- **What is needed**
Whenever a line in the following entries includes "placed", tally it. Report nothing except the final count.

[Stored data]
= = = = = = =
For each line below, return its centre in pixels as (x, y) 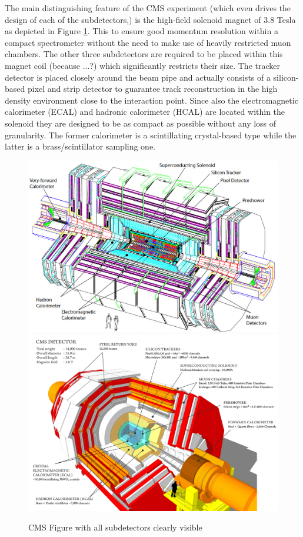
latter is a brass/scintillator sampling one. (80, 146)
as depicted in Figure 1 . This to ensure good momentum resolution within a (141, 31)
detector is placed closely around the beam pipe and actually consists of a (138, 77)
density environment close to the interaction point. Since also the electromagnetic (151, 100)
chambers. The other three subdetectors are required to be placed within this (144, 54)
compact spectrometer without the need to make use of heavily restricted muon (148, 42)
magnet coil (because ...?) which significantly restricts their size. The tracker (142, 65)
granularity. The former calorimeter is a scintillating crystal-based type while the (151, 135)
= = = = = = =
- **Finished exercise**
2